◆ What this task involves:
All of the entries must be reproduced exactly, with no images carried over.

[[ Data for the task open ]]

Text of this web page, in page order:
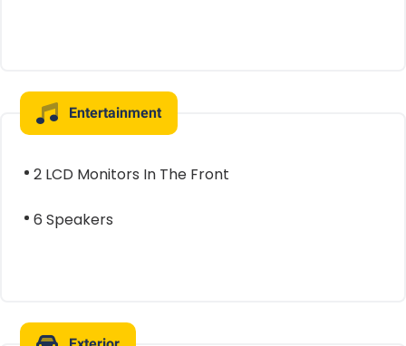
Entertainment
2 LCD Monitors In The Front
6 Speakers
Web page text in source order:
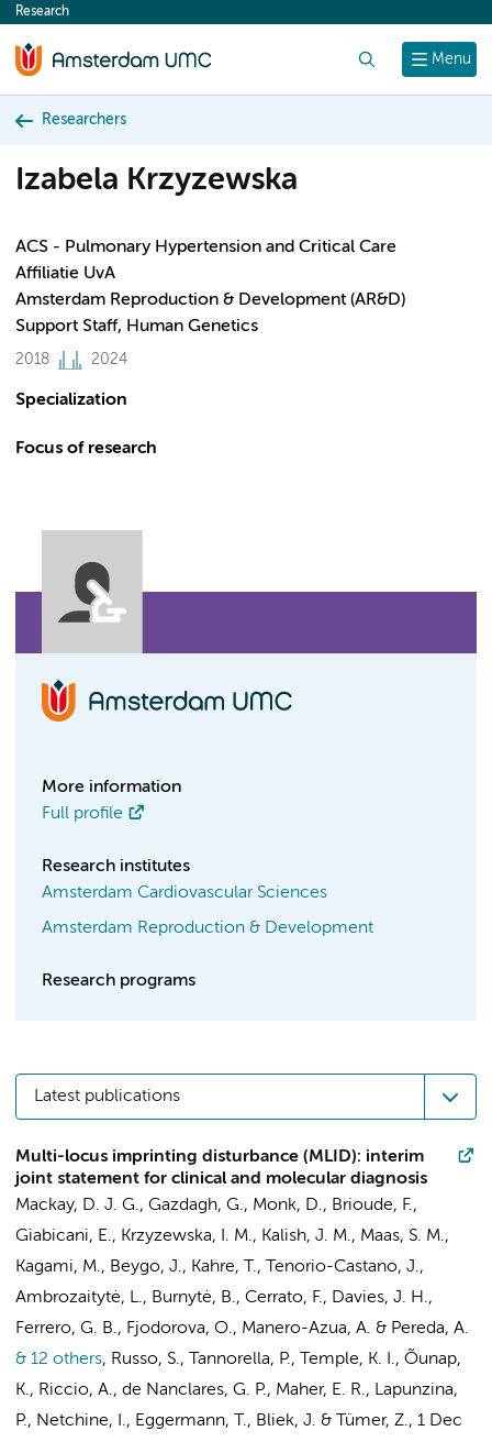
content
Menu
Research
Researchers
Izabela Krzyzewska
ACS - Pulmonary Hypertension and Critical Care
Affiliatie UvA
Amsterdam Reproduction & Development (AR&D)
Support Staff, Human Genetics
2018 2024
Specialization
Focus of research
More information
Full profile
Research institutes
Amsterdam Cardiovascular Sciences
Amsterdam Reproduction & Development
Research programs
Latest publications
Multi-locus imprinting disturbance (MLID): interim
joint statement for clinical and molecular diagnosis
Mackay, D. J. G., Gazdagh, G., Monk, D., Brioude, F.,
Giabicani, E., Krzyzewska, I. M., Kalish, J. M., Maas, S. M.,
Kagami, M., Beygo, J., Kahre, T., Tenorio-Castano, J.,
Ambrozaitytė, L., Burnytė, B., Cerrato, F., Davies, J. H.,
Ferrero, G. B., Fjodorova, O., Manero-Azua, A. & Pereda, A.
& 12 others, Russo, S., Tannorella, P., Temple, K. I., Õunap,
K., Riccio, A., de Nanclares, G. P., Maher, E. R., Lapunzina,
P., Netchine, I., Eggermann, T., Bliek, J. & Tümer, Z., 1 Dec
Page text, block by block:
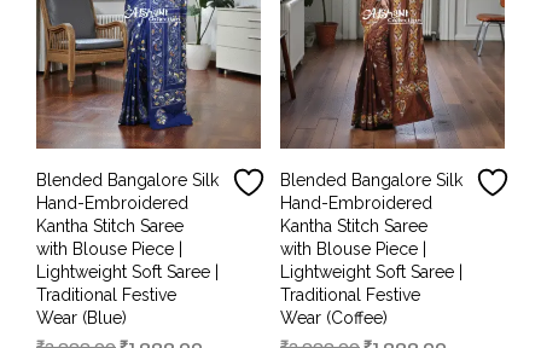
Blended Bangalore Silk
Hand-Embroidered
Kantha Stitch Saree
with Blouse Piece |
Lightweight Soft Saree |
Traditional Festive
Wear (Blue)
Blended Bangalore Silk
Hand-Embroidered
Kantha Stitch Saree
with Blouse Piece |
Lightweight Soft Saree |
Traditional Festive
Wear (Coffee)
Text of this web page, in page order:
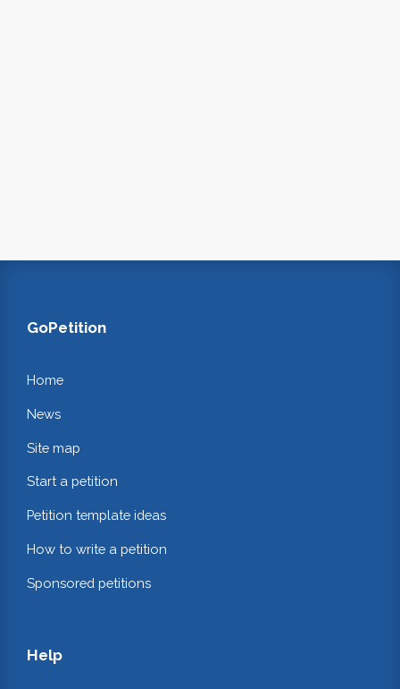
GoPetition
Home
News
Site map
Start a petition
Petition template ideas
How to write a petition
Sponsored petitions
Help
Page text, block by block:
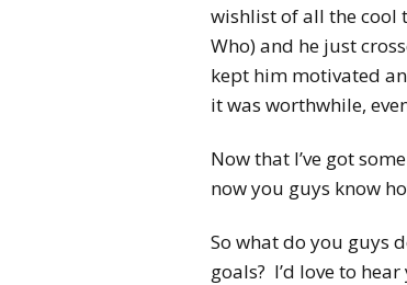
wishlist of all the cool
Who) and he just
kept him motivated
it was worthwhile,
Now that I’ve got
now you guys know
So what do you guys
goals? I’d love to
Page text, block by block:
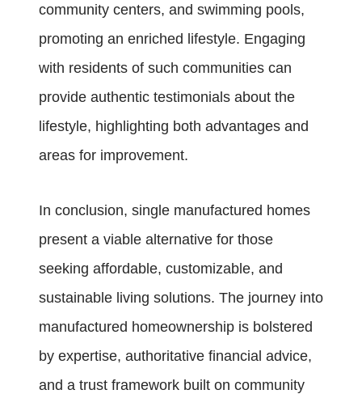
community centers, and swimming pools,
promoting an enriched lifestyle. Engaging
with residents of such communities can
provide authentic testimonials about the
lifestyle, highlighting both advantages and
areas for improvement.
In conclusion, single manufactured homes
present a viable alternative for those
seeking affordable, customizable, and
sustainable living solutions. The journey into
manufactured homeownership is bolstered
by expertise, authoritative financial advice,
and a trust framework built on community
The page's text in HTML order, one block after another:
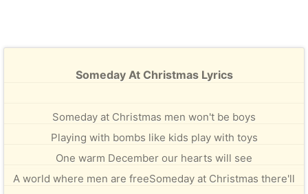
Someday At Christmas Lyrics
Someday at Christmas men won't be boys
Playing with bombs like kids play with toys
One warm December our hearts will see
A world where men are freeSomeday at Christmas there'll

[[ Data for the task closed ]]

◆ Problem solution:
Text of this web page, in page order:
Entertainment
2 LCD Monitors In The Front
6 Speakers
Web page text in source order:
content
Menu
Research
Researchers
Izabela Krzyzewska
ACS - Pulmonary Hypertension and Critical Care
Affiliatie UvA
Amsterdam Reproduction & Development (AR&D)
Support Staff, Human Genetics
2018 2024
Specialization
Focus of research
More information
Full profile
Research institutes
Amsterdam Cardiovascular Sciences
Amsterdam Reproduction & Development
Research programs
Latest publications
Multi-locus imprinting disturbance (MLID): interim
joint statement for clinical and molecular diagnosis
Mackay, D. J. G., Gazdagh, G., Monk, D., Brioude, F.,
Giabicani, E., Krzyzewska, I. M., Kalish, J. M., Maas, S. M.,
Kagami, M., Beygo, J., Kahre, T., Tenorio-Castano, J.,
Ambrozaitytė, L., Burnytė, B., Cerrato, F., Davies, J. H.,
Ferrero, G. B., Fjodorova, O., Manero-Azua, A. & Pereda, A.
& 12 others, Russo, S., Tannorella, P., Temple, K. I., Õunap,
K., Riccio, A., de Nanclares, G. P., Maher, E. R., Lapunzina,
P., Netchine, I., Eggermann, T., Bliek, J. & Tümer, Z., 1 Dec
Page text, block by block:
Blended Bangalore Silk
Hand-Embroidered
Kantha Stitch Saree
with Blouse Piece |
Lightweight Soft Saree |
Traditional Festive
Wear (Blue)
Blended Bangalore Silk
Hand-Embroidered
Kantha Stitch Saree
with Blouse Piece |
Lightweight Soft Saree |
Traditional Festive
Wear (Coffee)
Text of this web page, in page order:
GoPetition
Home
News
Site map
Start a petition
Petition template ideas
How to write a petition
Sponsored petitions
Help
Page text, block by block:
wishlist of all the cool
Who) and he just
kept him motivated
it was worthwhile,
Now that I’ve got
now you guys know
So what do you guys
goals? I’d love to
Page text, block by block:
community centers, and swimming pools,
promoting an enriched lifestyle. Engaging
with residents of such communities can
provide authentic testimonials about the
lifestyle, highlighting both advantages and
areas for improvement.
In conclusion, single manufactured homes
present a viable alternative for those
seeking affordable, customizable, and
sustainable living solutions. The journey into
manufactured homeownership is bolstered
by expertise, authoritative financial advice,
and a trust framework built on community
The page's text in HTML order, one block after another:
Someday At Christmas Lyrics
Someday at Christmas men won't be boys
Playing with bombs like kids play with toys
One warm December our hearts will see
A world where men are freeSomeday at Christmas there'll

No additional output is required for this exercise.